### ACTIVITY
Your answer must be the exact lines from the one holding "Pick the farther one: the armchair" through the final line of the records below, both included, and nothing more.

### TASK INPUTS
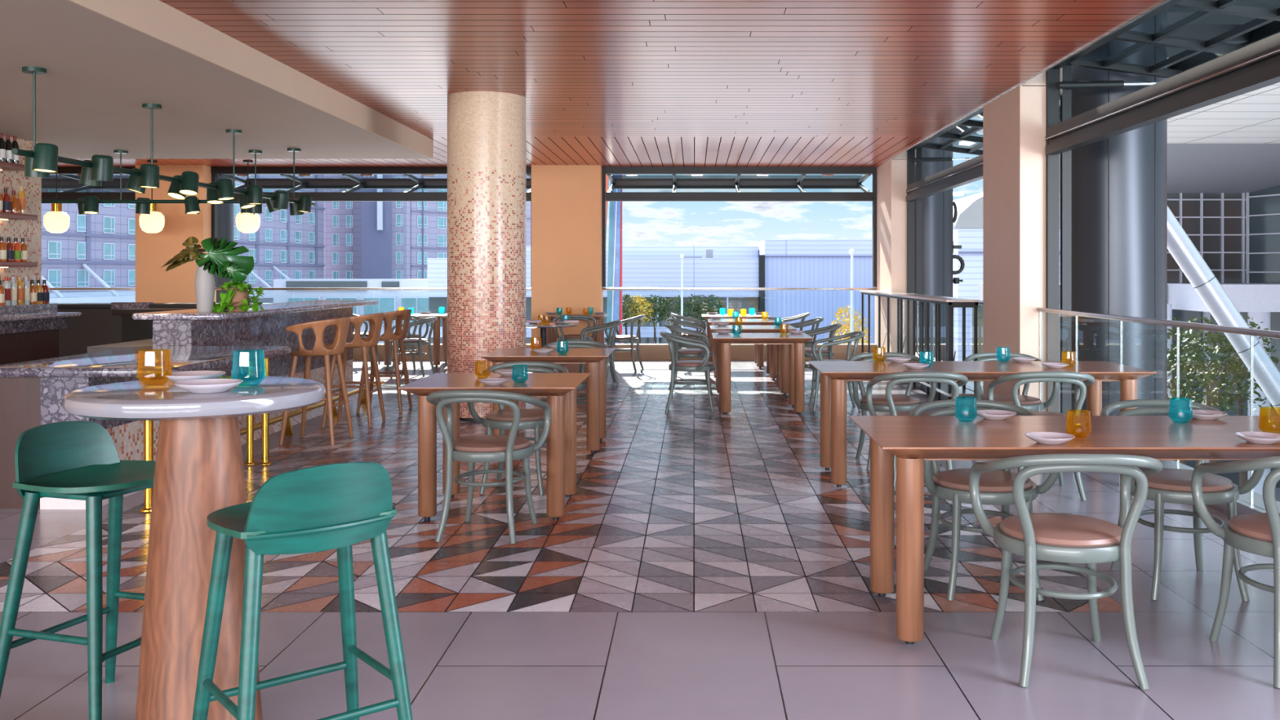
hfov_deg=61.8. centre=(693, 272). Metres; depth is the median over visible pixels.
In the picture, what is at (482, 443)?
seat cushion
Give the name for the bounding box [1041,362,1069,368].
dish
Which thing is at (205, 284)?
vase
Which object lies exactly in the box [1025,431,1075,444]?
dish
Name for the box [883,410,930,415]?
seat cushion
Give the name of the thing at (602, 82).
ceiling
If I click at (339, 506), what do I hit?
bar stool
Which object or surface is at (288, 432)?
rail
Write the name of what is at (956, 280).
sign letters
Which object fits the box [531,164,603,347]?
wall
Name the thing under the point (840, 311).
tree
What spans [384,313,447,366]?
dining table
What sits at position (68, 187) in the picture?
window
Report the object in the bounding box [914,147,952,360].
round column
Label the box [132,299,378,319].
countertop
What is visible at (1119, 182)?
round column
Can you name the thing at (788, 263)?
building
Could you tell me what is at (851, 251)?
flagpole
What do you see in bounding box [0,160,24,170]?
shelf
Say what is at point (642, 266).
building
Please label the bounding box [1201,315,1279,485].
tree
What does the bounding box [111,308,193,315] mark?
countertop
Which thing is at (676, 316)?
armchair
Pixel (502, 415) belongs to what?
seat cushion
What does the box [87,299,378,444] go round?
countertop
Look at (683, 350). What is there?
seat cushion
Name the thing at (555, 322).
dish
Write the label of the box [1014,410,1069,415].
seat cushion
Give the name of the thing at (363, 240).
hotel building
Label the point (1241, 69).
window
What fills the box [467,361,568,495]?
armchair
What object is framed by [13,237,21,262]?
bottle
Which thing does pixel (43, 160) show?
light
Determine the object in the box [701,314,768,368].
dining table
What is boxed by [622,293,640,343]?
tree
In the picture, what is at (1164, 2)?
trim
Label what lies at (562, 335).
seat cushion
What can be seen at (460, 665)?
floor
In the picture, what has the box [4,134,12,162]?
bottle
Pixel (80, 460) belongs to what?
bar stool
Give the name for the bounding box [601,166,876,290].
window
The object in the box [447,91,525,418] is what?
column
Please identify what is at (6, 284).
bottle
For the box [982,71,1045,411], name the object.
pillar
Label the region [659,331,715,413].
armchair
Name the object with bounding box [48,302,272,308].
countertop
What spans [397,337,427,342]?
seat cushion
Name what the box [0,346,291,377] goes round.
countertop
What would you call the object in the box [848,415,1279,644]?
dining table
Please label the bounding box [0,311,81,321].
countertop
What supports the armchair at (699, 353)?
on the tiles
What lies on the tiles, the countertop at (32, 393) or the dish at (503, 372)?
the countertop at (32, 393)
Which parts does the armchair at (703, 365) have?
leg, arm rail, seat frame, leg
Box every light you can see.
[11,66,315,215]
[41,150,266,214]
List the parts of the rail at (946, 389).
post, post, post, post, post, post, post, post, foot rail, rail, rail frame, post, post, post, post, post, post, post, post
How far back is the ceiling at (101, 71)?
8.98 m
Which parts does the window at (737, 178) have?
glass balustrade, frame, pane, frame
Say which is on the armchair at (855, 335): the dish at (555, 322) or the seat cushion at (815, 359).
the seat cushion at (815, 359)
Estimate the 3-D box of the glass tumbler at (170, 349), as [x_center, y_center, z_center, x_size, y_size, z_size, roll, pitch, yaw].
[-1.589,0.279,3.143,0.095,0.101,0.095,0,0,-31]
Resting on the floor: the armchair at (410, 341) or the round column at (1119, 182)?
the armchair at (410, 341)
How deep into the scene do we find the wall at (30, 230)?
11.59 m
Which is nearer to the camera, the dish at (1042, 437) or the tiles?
the dish at (1042, 437)
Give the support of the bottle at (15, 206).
on the shelf at (3, 215)
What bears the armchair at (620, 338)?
on the floor
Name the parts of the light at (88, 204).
lamp shade, lamp shade, drop rod, lamp shade, lamp shade, lamp shade, lamp shade, drop rod
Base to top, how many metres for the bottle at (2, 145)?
0.306 m
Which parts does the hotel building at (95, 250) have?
pane, pane, pane, pane, pane, pane, pane, pane, pane, pane, pane, pane, pane, pane, pane, pane, pane, pane, pane, pane, pane, pane, pane, pane, pane, pane, pane, pane, pane, pane, pane, pane, pane, pane
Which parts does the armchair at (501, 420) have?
leg, leg, seat frame, arm rail, leg
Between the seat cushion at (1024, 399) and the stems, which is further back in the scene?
the stems
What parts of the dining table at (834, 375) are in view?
leg, leg, leg, leg
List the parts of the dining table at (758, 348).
leg, leg, leg
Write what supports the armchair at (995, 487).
on the tiles
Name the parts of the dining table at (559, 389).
leg, leg, leg, leg
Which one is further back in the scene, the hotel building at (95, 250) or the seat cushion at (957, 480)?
the hotel building at (95, 250)
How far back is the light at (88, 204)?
12.58 m
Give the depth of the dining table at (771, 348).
13.77 m
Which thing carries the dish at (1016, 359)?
on the dining table at (834, 375)
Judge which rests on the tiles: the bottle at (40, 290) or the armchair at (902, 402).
the armchair at (902, 402)
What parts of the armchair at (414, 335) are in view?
leg, arm rail, leg
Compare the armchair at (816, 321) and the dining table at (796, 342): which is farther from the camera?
the armchair at (816, 321)
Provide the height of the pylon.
12.000 m
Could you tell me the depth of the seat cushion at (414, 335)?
15.20 m
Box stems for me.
[160,236,253,282]
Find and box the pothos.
[212,279,264,312]
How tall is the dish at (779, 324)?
0.028 m
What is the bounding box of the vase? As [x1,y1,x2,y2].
[194,265,215,311]
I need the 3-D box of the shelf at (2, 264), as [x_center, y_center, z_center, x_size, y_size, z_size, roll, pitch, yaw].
[-7.100,-0.081,9.150,0.300,0.058,4.300,0,0,0]
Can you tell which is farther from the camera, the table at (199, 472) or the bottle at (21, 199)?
the bottle at (21, 199)
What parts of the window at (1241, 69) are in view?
frame, strut rod, glass balustrade, handrail, rail trim, frame, frame
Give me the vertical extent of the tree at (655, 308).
6.916 m
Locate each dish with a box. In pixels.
[160,370,226,382]
[173,378,243,393]
[419,311,431,314]
[478,377,509,385]
[494,369,523,376]
[532,348,555,353]
[546,311,556,314]
[548,344,569,349]
[552,321,564,324]
[593,311,604,314]
[710,316,722,319]
[714,323,728,325]
[715,330,732,333]
[765,316,778,319]
[775,323,789,325]
[787,330,804,333]
[886,357,911,362]
[902,363,929,368]
[973,409,1016,420]
[1010,357,1036,362]
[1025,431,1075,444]
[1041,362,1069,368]
[1182,409,1227,420]
[1234,431,1279,444]
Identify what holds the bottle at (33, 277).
on the bar
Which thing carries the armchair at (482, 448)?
on the tiles
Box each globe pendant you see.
[43,172,70,233]
[138,160,164,233]
[235,160,260,233]
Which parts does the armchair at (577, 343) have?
arm rail, seat frame
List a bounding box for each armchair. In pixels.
[352,314,380,366]
[382,315,428,370]
[390,316,437,377]
[426,390,551,544]
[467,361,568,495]
[542,339,608,404]
[553,315,595,366]
[578,320,622,385]
[604,314,645,371]
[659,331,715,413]
[664,324,712,393]
[667,317,710,359]
[671,312,706,360]
[780,312,809,366]
[788,316,823,377]
[801,323,841,368]
[808,330,864,411]
[847,351,936,470]
[866,371,968,493]
[909,399,1059,600]
[964,351,1058,411]
[968,453,1163,689]
[987,371,1094,501]
[1100,399,1264,601]
[1191,456,1279,688]
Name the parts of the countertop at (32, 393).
cabinet panel, terrazzo panel, mosaic panel
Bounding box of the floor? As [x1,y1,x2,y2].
[0,360,1279,719]
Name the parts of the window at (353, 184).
glass balustrade, frame, frame
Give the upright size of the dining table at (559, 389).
0.750 m
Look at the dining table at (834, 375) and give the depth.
6.95 m
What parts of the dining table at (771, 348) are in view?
leg, leg, leg, leg
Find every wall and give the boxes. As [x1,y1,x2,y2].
[0,135,41,285]
[135,164,216,302]
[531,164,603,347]
[875,151,906,353]
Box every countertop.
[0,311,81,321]
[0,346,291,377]
[0,346,291,511]
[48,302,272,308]
[48,302,272,356]
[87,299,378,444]
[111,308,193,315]
[111,308,193,342]
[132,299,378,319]
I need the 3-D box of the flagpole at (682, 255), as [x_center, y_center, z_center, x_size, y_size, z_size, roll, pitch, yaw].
[-0.675,3.917,60.000,0.240,9.925,0.240,0,0,0]
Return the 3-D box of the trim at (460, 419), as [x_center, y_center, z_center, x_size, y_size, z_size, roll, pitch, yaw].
[-1.990,1.363,10.250,0.720,0.035,0.720,0,0,0]
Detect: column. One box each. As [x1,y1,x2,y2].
[216,174,234,302]
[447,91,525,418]
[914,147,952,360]
[1071,8,1167,415]
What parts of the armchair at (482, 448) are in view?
leg, leg, arm rail, seat frame, leg, leg
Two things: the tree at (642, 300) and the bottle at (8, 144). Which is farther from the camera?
the tree at (642, 300)
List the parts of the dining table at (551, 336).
leg, leg, leg, leg
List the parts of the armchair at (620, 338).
seat frame, arm rail, leg, leg
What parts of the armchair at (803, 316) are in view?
arm rail
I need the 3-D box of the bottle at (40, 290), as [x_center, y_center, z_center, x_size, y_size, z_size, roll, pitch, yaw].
[-6.930,0.202,11.275,0.092,0.256,0.092,0,0,28]
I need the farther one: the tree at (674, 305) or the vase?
the tree at (674, 305)
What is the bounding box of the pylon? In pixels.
[605,174,622,343]
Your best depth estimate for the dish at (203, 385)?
2.92 m
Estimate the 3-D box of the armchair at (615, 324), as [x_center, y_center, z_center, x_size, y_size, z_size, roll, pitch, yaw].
[-1.176,0.989,13.258,0.564,0.791,0.601,0,0,-10]
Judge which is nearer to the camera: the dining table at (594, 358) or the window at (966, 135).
the dining table at (594, 358)
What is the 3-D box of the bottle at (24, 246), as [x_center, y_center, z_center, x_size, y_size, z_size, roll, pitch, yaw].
[-7.060,-0.238,11.220,0.092,0.256,0.092,0,0,-32]
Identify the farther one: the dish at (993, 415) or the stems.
the stems
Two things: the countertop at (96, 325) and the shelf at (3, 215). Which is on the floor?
the countertop at (96, 325)
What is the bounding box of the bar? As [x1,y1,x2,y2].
[0,303,81,364]
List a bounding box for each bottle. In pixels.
[0,133,5,161]
[0,193,2,212]
[0,236,6,262]
[0,280,4,306]
[1,188,10,213]
[2,276,10,305]
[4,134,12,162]
[5,237,13,262]
[9,276,17,305]
[10,190,19,213]
[11,135,19,164]
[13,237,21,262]
[16,276,23,304]
[17,186,26,213]
[19,237,27,262]
[22,276,30,304]
[30,280,37,304]
[31,276,36,285]
[35,280,43,303]
[41,280,49,303]
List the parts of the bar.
door
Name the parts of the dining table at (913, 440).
leg, leg
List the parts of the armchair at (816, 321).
arm rail, seat frame
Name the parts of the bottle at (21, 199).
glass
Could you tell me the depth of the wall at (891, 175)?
15.68 m
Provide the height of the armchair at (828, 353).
0.791 m
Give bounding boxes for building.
[41,174,324,302]
[273,279,428,339]
[324,174,530,279]
[426,245,764,343]
[752,240,875,343]
[952,191,1060,360]
[972,82,1279,495]
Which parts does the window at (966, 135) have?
glass balustrade, rail trim, frame, frame, strut rod, frame, pane
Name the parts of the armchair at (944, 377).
leg, arm rail, leg
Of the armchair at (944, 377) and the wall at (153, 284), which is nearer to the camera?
the armchair at (944, 377)
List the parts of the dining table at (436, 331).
leg, leg, leg, leg
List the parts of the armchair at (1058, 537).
leg, leg, seat frame, arm rail, leg, leg
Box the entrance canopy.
[1059,0,1279,106]
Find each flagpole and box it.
[680,253,684,328]
[848,248,855,343]
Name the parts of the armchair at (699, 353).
leg, arm rail, seat frame
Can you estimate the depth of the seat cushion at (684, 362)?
10.58 m
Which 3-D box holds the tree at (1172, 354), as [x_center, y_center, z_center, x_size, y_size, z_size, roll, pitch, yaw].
[12.283,4.995,27.017,2.060,7.783,2.093,0,0,0]
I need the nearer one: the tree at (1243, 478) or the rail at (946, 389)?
the rail at (946, 389)
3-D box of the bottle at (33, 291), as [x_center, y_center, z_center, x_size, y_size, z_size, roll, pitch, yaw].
[-6.930,0.202,11.170,0.092,0.256,0.092,0,0,-45]
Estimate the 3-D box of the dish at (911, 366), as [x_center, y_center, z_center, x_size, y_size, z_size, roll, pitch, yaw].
[1.457,0.616,7.000,0.177,0.028,0.177,0,0,0]
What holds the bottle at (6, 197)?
on the shelf at (3, 215)
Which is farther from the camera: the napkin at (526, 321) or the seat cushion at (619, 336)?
the seat cushion at (619, 336)
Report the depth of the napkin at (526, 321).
12.70 m
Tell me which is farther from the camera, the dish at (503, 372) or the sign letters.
the sign letters
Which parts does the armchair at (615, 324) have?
leg, arm rail, leg, leg
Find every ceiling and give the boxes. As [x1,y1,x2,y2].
[0,0,431,159]
[57,0,1164,166]
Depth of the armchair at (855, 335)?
10.86 m
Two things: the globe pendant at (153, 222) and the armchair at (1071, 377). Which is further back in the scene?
the globe pendant at (153, 222)
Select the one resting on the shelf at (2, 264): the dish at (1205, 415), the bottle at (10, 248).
the bottle at (10, 248)
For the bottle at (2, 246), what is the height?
0.256 m
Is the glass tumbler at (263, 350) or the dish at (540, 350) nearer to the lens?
the glass tumbler at (263, 350)
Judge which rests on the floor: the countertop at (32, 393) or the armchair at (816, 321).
the armchair at (816, 321)
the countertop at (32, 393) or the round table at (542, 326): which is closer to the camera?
the countertop at (32, 393)
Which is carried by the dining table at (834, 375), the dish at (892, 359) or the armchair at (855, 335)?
the dish at (892, 359)
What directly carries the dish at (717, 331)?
on the dining table at (796, 342)
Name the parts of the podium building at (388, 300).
pane, pane, clerestory glass, pane, pane
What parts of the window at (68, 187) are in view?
frame, pane, frame, glass balustrade, frame
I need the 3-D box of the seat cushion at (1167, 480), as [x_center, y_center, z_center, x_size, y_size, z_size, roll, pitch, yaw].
[2.140,0.913,4.700,0.426,0.053,0.426,0,0,2]
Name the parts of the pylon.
teal panel, blue panel
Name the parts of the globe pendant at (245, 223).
lamp shade
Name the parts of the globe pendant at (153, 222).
lamp shade
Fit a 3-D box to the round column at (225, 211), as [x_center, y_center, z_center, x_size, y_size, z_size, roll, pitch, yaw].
[-8.430,1.880,18.400,0.910,14.000,0.910,0,0,0]
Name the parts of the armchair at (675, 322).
arm rail, seat frame
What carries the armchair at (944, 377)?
on the tiles
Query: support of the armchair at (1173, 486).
on the floor
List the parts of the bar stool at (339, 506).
leg, leg, seat, backrest, leg, leg
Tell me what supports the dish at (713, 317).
on the dining table at (771, 348)
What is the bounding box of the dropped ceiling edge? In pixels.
[66,0,433,159]
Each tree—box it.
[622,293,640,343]
[623,294,653,343]
[639,294,669,343]
[658,294,687,342]
[683,293,711,331]
[697,293,725,322]
[826,305,871,343]
[1167,316,1222,465]
[1167,316,1253,475]
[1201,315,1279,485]
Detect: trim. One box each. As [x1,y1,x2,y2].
[352,343,531,359]
[459,417,475,421]
[613,343,876,359]
[876,0,1170,167]
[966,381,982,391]
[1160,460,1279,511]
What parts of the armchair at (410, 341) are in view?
leg, seat frame, arm rail, leg, leg
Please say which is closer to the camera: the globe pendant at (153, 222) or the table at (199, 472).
the table at (199, 472)
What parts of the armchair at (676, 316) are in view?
arm rail, seat frame
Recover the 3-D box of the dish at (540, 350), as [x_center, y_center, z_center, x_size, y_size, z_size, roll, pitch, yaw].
[-1.177,0.616,8.331,0.177,0.028,0.177,0,0,0]
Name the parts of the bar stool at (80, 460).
leg, backrest, seat, leg, seat rail, leg
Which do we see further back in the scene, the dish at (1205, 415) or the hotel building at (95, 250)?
the hotel building at (95, 250)
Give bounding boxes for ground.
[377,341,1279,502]
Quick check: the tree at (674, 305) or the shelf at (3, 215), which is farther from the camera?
the tree at (674, 305)
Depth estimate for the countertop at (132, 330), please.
13.05 m
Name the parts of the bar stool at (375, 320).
leg, leg, seat, backrest, leg, leg
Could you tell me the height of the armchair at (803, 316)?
0.791 m
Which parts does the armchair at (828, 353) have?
seat frame
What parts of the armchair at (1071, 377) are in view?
arm rail, leg, leg
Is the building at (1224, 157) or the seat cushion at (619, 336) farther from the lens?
the building at (1224, 157)
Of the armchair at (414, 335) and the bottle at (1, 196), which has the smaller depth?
the bottle at (1, 196)
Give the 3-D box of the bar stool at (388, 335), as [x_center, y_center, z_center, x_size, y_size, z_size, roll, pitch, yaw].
[-3.090,0.874,10.681,0.515,1.017,0.535,0,0,-7]
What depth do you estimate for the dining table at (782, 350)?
12.04 m
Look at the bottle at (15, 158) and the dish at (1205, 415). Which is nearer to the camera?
the dish at (1205, 415)
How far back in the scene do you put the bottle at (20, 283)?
10.94 m
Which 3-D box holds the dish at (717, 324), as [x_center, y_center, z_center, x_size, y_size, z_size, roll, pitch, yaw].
[0.329,0.616,12.695,0.177,0.028,0.177,0,0,0]
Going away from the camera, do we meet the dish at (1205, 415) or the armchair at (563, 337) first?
the dish at (1205, 415)
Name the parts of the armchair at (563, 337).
arm rail, seat frame
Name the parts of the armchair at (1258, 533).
leg, arm rail, seat frame, leg
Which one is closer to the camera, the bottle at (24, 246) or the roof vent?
the bottle at (24, 246)
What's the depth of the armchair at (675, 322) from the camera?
13.88 m
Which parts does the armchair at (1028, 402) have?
seat frame
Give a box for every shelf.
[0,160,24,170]
[0,211,37,220]
[0,262,37,267]
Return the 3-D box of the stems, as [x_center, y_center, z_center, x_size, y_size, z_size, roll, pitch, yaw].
[-3.863,-0.008,8.402,0.711,0.558,0.259,0,0,0]
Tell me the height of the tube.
7.602 m
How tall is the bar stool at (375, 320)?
1.017 m
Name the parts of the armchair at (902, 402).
leg, leg, seat frame, arm rail
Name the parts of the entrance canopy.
roof panel
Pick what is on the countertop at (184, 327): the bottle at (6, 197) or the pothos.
the pothos
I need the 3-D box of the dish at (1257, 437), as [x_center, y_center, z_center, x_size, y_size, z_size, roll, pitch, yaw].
[2.103,0.616,3.953,0.177,0.028,0.177,0,0,0]
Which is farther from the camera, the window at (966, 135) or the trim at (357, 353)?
the trim at (357, 353)
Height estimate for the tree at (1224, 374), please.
7.744 m
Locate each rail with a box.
[240,380,384,435]
[859,290,979,400]
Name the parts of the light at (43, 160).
drop rod, lamp shade, lamp shade, lamp shade, lamp shade, lamp shade, lamp shade, drop rod, lamp shade, lamp shade, lamp shade, lamp shade, drop rod, lamp shade, lamp shade, lamp shade, lamp shade, drop rod, lamp shade, lamp shade
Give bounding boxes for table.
[61,376,325,719]
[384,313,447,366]
[398,373,590,519]
[480,347,616,452]
[525,322,578,368]
[538,313,609,347]
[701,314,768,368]
[707,319,784,379]
[709,324,796,395]
[711,333,813,413]
[807,360,1156,487]
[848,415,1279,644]
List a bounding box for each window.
[41,166,135,290]
[211,166,531,290]
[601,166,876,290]
[902,89,1060,399]
[1036,0,1279,515]
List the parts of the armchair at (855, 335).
leg, seat frame, leg, arm rail, leg
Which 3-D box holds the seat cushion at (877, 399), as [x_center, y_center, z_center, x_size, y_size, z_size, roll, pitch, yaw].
[1.410,0.913,7.660,0.426,0.053,0.426,0,0,0]
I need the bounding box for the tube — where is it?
[1167,205,1279,415]
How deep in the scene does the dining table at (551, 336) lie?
15.64 m
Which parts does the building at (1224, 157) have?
curtain wall glass, corner post, glass
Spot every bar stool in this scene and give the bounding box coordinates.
[0,421,155,719]
[192,462,413,719]
[279,316,353,444]
[321,312,386,427]
[355,309,412,413]
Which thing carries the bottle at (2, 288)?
on the bar
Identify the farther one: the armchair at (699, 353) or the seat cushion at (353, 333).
the seat cushion at (353, 333)
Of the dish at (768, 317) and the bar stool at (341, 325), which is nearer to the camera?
the bar stool at (341, 325)
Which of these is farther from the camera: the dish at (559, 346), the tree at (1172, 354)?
the tree at (1172, 354)
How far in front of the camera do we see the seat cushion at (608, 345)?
13.14 m
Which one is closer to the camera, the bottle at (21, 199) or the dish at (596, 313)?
the bottle at (21, 199)
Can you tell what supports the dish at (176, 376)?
on the table at (199, 472)
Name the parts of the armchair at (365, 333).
arm rail, leg, leg
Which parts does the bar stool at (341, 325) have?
leg, seat, leg, backrest, leg, leg
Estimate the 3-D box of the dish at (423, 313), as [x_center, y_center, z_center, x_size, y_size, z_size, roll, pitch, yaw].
[-4.108,0.616,16.325,0.177,0.028,0.177,0,0,0]
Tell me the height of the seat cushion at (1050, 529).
0.053 m
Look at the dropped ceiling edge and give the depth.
7.80 m
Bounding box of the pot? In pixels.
[227,287,250,311]
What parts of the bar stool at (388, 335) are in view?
leg, leg, seat, backrest, leg, leg
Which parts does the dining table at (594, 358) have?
leg, leg, leg, leg
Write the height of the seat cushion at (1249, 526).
0.053 m
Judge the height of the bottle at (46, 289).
0.256 m
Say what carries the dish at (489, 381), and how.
on the dining table at (559, 389)
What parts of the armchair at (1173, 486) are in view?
leg, leg, arm rail, seat frame, leg, leg
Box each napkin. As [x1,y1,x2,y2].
[525,320,541,323]
[563,320,579,323]
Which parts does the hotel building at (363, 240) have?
pane, pane, pane, pane, pane, pane, pane, pane, pane, pane, pane, pane, pane, pane, pane, pane, pane, pane, pane, pane, pane, pane, pane, pane, pane
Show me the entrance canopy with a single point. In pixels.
(1215, 24)
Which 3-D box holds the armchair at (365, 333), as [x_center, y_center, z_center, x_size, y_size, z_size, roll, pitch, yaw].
[-4.995,0.989,15.900,0.564,0.791,0.601,0,0,0]
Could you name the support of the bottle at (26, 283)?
on the bar
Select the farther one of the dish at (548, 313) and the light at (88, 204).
the dish at (548, 313)
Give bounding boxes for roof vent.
[683,249,712,257]
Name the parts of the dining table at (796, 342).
leg, leg, leg, leg
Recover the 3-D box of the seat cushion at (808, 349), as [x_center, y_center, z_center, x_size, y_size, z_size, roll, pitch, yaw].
[1.400,0.913,12.470,0.426,0.053,0.426,0,0,5]
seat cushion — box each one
[352,332,368,335]
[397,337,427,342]
[406,333,418,337]
[452,435,530,452]
[485,408,544,421]
[560,334,590,337]
[590,343,610,347]
[606,334,636,338]
[674,348,710,353]
[675,360,713,366]
[681,333,706,336]
[804,347,828,352]
[814,359,847,360]
[860,394,920,404]
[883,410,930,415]
[933,468,1032,492]
[980,394,1041,404]
[1000,512,1122,546]
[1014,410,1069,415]
[1133,468,1233,492]
[1227,512,1279,541]
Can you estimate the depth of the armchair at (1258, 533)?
3.73 m
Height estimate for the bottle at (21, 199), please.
0.291 m
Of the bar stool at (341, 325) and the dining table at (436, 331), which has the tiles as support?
the bar stool at (341, 325)
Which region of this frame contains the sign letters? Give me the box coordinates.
[952,191,964,284]
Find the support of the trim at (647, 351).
attached to the wall at (566, 199)
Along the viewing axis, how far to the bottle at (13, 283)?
10.83 m
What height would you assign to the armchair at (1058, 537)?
0.791 m
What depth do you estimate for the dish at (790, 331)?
11.00 m
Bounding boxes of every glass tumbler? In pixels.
[136,349,172,385]
[231,350,266,386]
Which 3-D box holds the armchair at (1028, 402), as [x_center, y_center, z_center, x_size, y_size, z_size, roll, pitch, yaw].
[2.270,0.989,7.705,0.601,0.791,0.564,0,0,0]
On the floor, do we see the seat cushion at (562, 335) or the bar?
the bar
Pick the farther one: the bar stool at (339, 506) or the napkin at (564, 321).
the napkin at (564, 321)
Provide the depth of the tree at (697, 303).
97.40 m
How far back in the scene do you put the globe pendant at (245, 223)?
15.88 m
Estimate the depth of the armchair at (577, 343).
9.34 m
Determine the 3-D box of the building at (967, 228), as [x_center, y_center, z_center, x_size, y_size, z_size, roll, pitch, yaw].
[32.900,0.505,89.925,26.200,16.750,20.150,0,0,0]
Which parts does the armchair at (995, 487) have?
leg, leg, seat frame, arm rail, leg, leg
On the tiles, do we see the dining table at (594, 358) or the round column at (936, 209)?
the dining table at (594, 358)
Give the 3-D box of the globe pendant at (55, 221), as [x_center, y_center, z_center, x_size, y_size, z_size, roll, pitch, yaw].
[-9.560,-1.135,16.000,0.344,1.090,0.344,0,0,0]
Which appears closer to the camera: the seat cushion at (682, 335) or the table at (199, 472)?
the table at (199, 472)
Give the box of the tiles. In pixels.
[0,382,1122,611]
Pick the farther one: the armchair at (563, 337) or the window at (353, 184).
the window at (353, 184)
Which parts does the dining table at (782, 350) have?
leg, leg, leg, leg
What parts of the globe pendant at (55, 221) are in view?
lamp shade, drop rod
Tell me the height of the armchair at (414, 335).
0.791 m

### EXERCISE RESPONSE
Pick the farther one: the armchair at (563, 337) or the window at (353, 184).
the window at (353, 184)
Which parts does the dining table at (782, 350) have?
leg, leg, leg, leg
What parts of the globe pendant at (55, 221) are in view?
lamp shade, drop rod
Tell me the height of the armchair at (414, 335).
0.791 m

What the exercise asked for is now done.